There is no doubt that the predecessor of intelligent manufacturing is digital manufacturing, and the success of digital manufacturing is based on the foundation of physical manufacturing laid down by the traditional manufacturing industry over hundreds of years. The innovation of the industrial paradigm is realized by applying the digital model defined by software; therefore, the software definition of the digital model as well as all other definitions must be based on the solidified foundation of the physical entity. As the old Chinese saying goes, “If the skin does not exist, the hair has nowhere to cling to;” the physical entity is the skin and the digital model is the hair. The fusion of the two forms the basis of intelligent manufacturing. In the intelligent manufacturing system, industrial software is not only the core but also the new mode of human thinking. Therefore, in light of the experiences of developed foreign countries, the development of industrial software in China urgently requires promotion to the national strategic level. Software awareness and talent must be inculcated and encouraged right from childhood. There must be national consensus to place importance on the knowledge of the industry, understanding of the software, talent, and protection of property rights.

With the establishment of digital technology, represented by big data, cloud computing, and the Internet of Things, we are in an era of digital economy.

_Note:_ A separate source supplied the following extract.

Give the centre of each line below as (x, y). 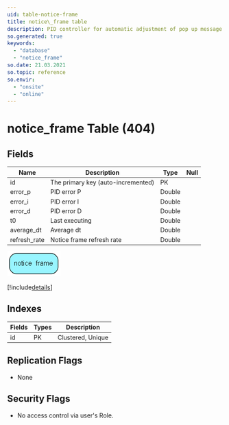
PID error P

The development of software definition and CPS technologies with the support of the new generation of information technology (cloud computing, Internet of Things, mobile communications, big data, and intelligent manufacturing) will realize an industrial paradigm innovated by a new generation of intelligent manufacturing in the future, providing a fusion of people, equipment, and materials with the typical characteristic of digital twinning enabled by the digital thread.

China is the largest manufacturing country in the world. Under the condition that industrialization has not yet been completed, China views the arrival of the digital wave as a dual historical task and a difficult challenge; to catch up with the industrialization process and synchronize the digitization opportunity. The report of the 19th National Congress of the Communist Party of China calls for the promotion of the deep integration of the Internet, big data, artificial intelligence, and real economy, geared toward cultivating new growth points and providing new impetus. The new generation of intelligent manufacturing provides a significant policy and path for promoting the digital transformation of Chinese traditional industries, giving birth to new business models, reshaping the innovation chain, reconstructing the industrial chain, and expanding a new space for economic development. We must provide complete flexibility to the leading role of artificial intelligence in technological innovation; speed up the construction of a powerful manufacturing country; accelerate the development of advanced manufacturing; promote the deep integration of the Internet, big data, artificial intelligence, and real economy; and upgrade China’s industry to the middle and high end of the global value chain.